Convincing a disgruntled team to share suggestions is simple, but you must do two things.  First, you must listen with the intent to learn. Often, managers ask questions with an answer in mind. They ask enough people until they hear confirmation of their assumptions while rejecting ideas outside of their bias.

Second, you have to act. Managers lose credibility by asking for suggestions and not acting. If you have the reputation of a leader, who acts on great ideas without being dismissive, even the most disgruntled team will share their ideas with you.

The Solution

I didn’t care about optimizing our “presence” on Glassdoor.

I cared about finding more customers, making them happy, and growing profit. I wanted to run a successful business.

You can’t run a successful business with an unhappy team.

Happy employees treat customers better. It is hard to be at your best when you are miserable at work.

Exit interviews are overrated. Departing employees tell you nothing about why others choose to stay.

Failure does not tell you much about success. If your goal is to become an expert baker, it doesn’t make sense to keep studying your burnt cakes.

We talked to the people on the front line.

  • Why did they stay?
  • What would convince them to stay in the future?
  • What were we doing that they liked?
  • What were we doing that drove them nuts?
  • What would they change if they were in our shoes?
  • Would they like to take an active role in helping us implement change?

Humbled by employee turnover, we listened and then we acted. Everything was fair game.
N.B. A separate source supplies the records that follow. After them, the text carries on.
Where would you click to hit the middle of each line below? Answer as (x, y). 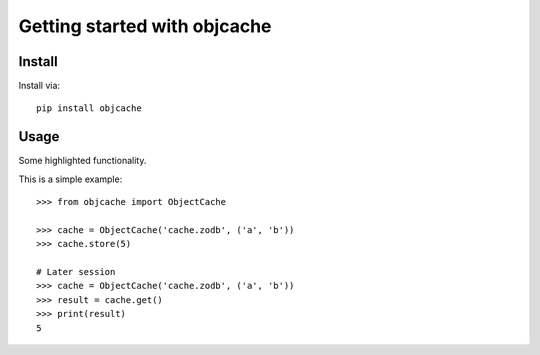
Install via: (39, 86)
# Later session (76, 272)
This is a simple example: (70, 179)
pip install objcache (89, 108)
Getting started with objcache (145, 26)
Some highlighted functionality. (82, 161)
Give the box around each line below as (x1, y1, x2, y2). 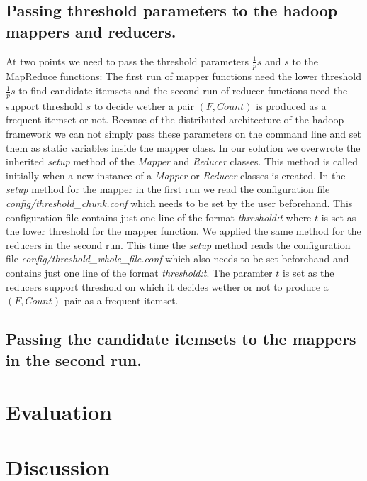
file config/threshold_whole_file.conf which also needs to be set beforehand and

  • We hired people who better fit our business. We developed an onboarding process, with tools that helped our managers and new hires stay on track. We measured the efficacy of our onboarding with specific checkpoints.
  • We helped our leaders learn how to coach effectively, redefining their roles and training managers in areas like delegation, team culture, and emotional intelligence.
  • We promoted the right people into management roles. Rather than promoting the best producer, we chose managers who were leading without the title. We picked managers who loved helping people.

As a result, we kept more of our best people. Employee turnover went down and people had more fun at work. When folks departed, they left on good terms and didn’t bother going to Glassdoor to vent.  Once our employee turnover was under control, we quit paying attention to Glassdoor altogether.

If you think you have a Glassdoor problem as a company, you are fooling yourself. You have a morale problem.

Yes, some people are unreasonable and like to vent. More often, people use a venue like a Glassdoor because you gave them no voice when they worked for you. They believe this is their only way to be heard.

Listen to your employees while they still work for you. Make changes when they make sense. Communicate your intentions and celebrate small wins on the path to more significant changes.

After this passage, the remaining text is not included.